Thursday, January 15, 2009

iTunes: DRM-Free (Soon)

This was noted last week, but I'm surprised it didn't get more attention:
Apple previously sold single songs for 99 cents, most with copy-protection software. Apple has worked out arrangements with the record labels to drop the copy protection. By the end of the first quarter, Apple said its entire 10 million-song iTunes catalog will have no copy protection. That will allow people to use music they purchase in homemade videos, for instance, or move songs easily to another music player.

In April, all song prices will change to one of three tiers: 69 cents, 99 cents or $1.29. Analyst Gartenberg expects back-catalog songs to be priced at 69 cents, with most new ones going up to $1.29. "I think 99-cent songs will pretty much start to disappear," he says.

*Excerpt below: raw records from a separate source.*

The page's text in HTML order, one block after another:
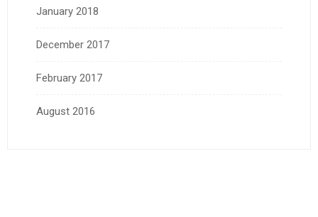
January 2018
December 2017
February 2017
August 2016
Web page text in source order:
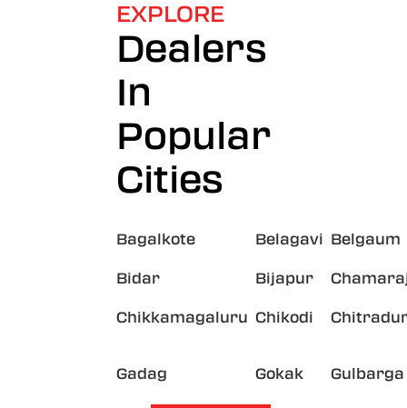
EXPLORE
Dealers
In
Popular
Cities
Bagalkote Belagavi Belgaum
Bidar Bijapur
Chikkamagaluru Chikodi
Gadag Gokak Gulbarga
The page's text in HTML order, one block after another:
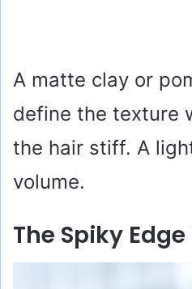
A matte clay or
define the texture
the hair stiff. A
volume.
The Spiky Edge
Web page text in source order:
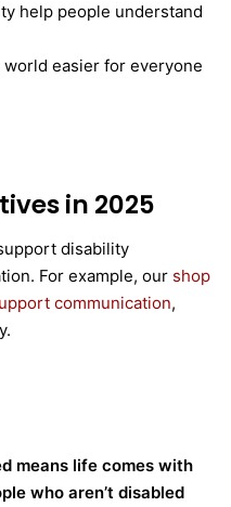
help people understand
easier for everyone
in 2025
disability
For example, our shop
communication,
means life comes with
who aren’t disabled
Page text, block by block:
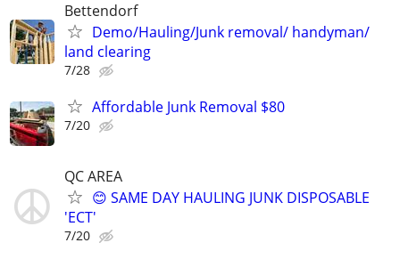
Bettendorf
Demo/Hauling/Junk removal/ handyman/
land clearing
7/28
Affordable Junk Removal $80
7/20
QC AREA
😊 SAME DAY HAULING JUNK DISPOSABLE
'ECT'
7/20

I know that with Apple, there are often gotchas attached to big announcements that we don't initially understand. Still, this seems like a watershed moment for the recording industry, a white flag of sorts when it comes to copy protection. Or maybe a death rattle.

The question for us, of course, is what kind of effect this could have on the gaming industry. If nothing else, it will subject game publishers to additional scrutiny when it comes to using DRM, which is a good thing. I think it will also pressure publishers to be more candid when it comes to disclosing to consumers what kind of copy protection their products are using.